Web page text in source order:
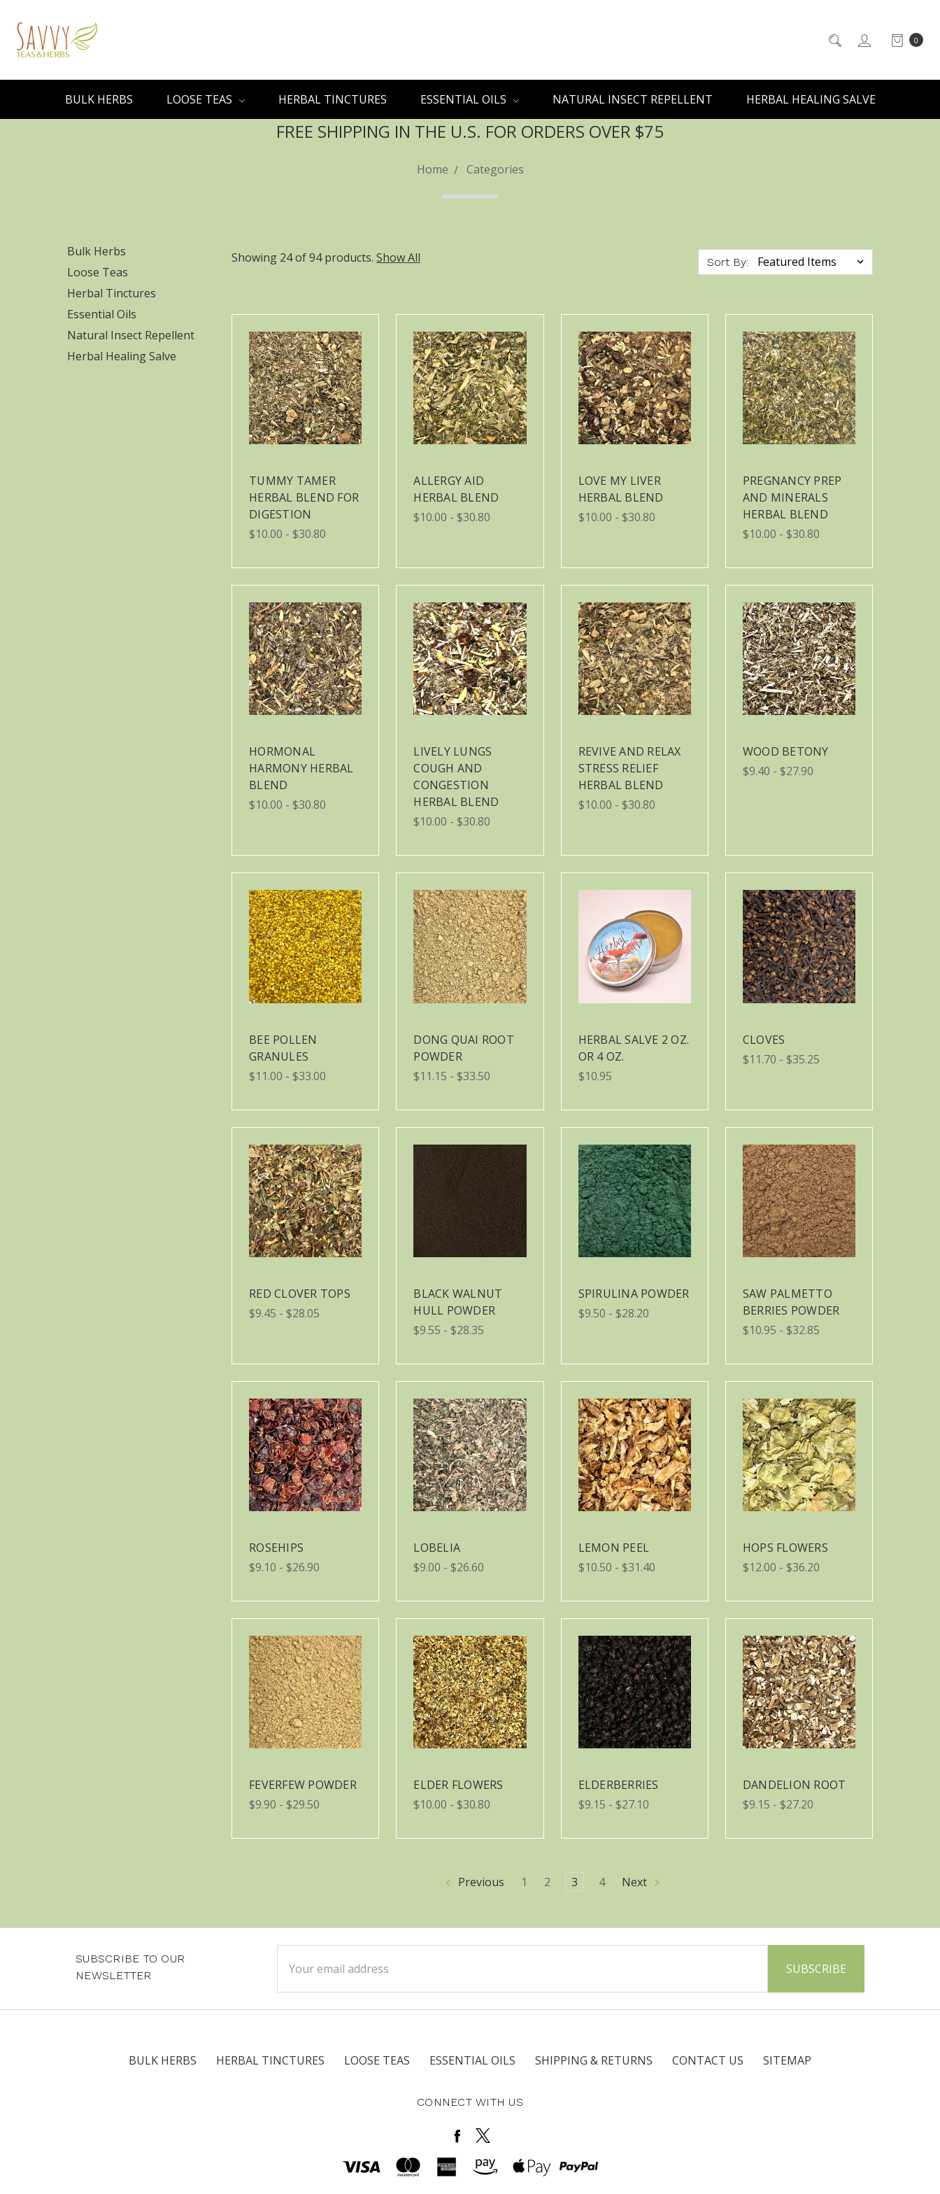
0
BULK HERBS LOOSE TEAS HERBAL TINCTURES ESSENTIAL OILS NATURAL INSECT REPELLENT HERBAL HEALING SALVE
FREE SHIPPING IN THE U.S. FOR ORDERS OVER $75
Home Categories
Bulk Herbs
Loose Teas
Herbal Tinctures
Essential Oils
Natural Insect Repellent
Herbal Healing Salve
Showing 24 of 94 products.Show All Sort By:
TUMMY TAMER
HERBAL BLEND FOR
DIGESTION
$10.00 - $30.80
ALLERGY AID
HERBAL BLEND
$10.00 - $30.80
LOVE MY LIVER
HERBAL BLEND
$10.00 - $30.80
PREGNANCY PREP
AND MINERALS
HERBAL BLEND
$10.00 - $30.80
HORMONAL
HARMONY HERBAL
BLEND
$10.00 - $30.80
LIVELY LUNGS
COUGH AND
CONGESTION
HERBAL BLEND
$10.00 - $30.80
REVIVE AND RELAX
STRESS RELIEF
HERBAL BLEND
$10.00 - $30.80
WOOD BETONY
$9.40 - $27.90
BEE POLLEN
GRANULES
$11.00 - $33.00
DONG QUAI ROOT
POWDER
$11.15 - $33.50
HERBAL SALVE 2 OZ.
OR 4 OZ.
$10.95
CLOVES
$11.70 - $35.25
RED CLOVER TOPS
$9.45 - $28.05
BLACK WALNUT
HULL POWDER
$9.55 - $28.35
SPIRULINA POWDER
$9.50 - $28.20
SAW PALMETTO
BERRIES POWDER
$10.95 - $32.85
ROSEHIPS
$9.10 - $26.90
LOBELIA
$9.00 - $26.60
LEMON PEEL
$10.50 - $31.40
HOPS FLOWERS
$12.00 - $36.20
FEVERFEW POWDER
$9.90 - $29.50
ELDER FLOWERS
$10.00 - $30.80
ELDERBERRIES
$9.15 - $27.10
DANDELION ROOT
$9.15 - $27.20
Previous 1 2 3 4 Next
SUBSCRIBE TO OUR
NEWSLETTER
Address
BULK HERBS HERBAL TINCTURES LOOSE TEAS ESSENTIAL OILS SHIPPING & RETURNS CONTACT US SITEMAP
CONNECT WITH US

> _Exercise directions_: In the lines above, find the word "POWDER" and copy each line that contains it.

> _The completed task_:
POWDER
HULL POWDER
SPIRULINA POWDER
BERRIES POWDER
FEVERFEW POWDER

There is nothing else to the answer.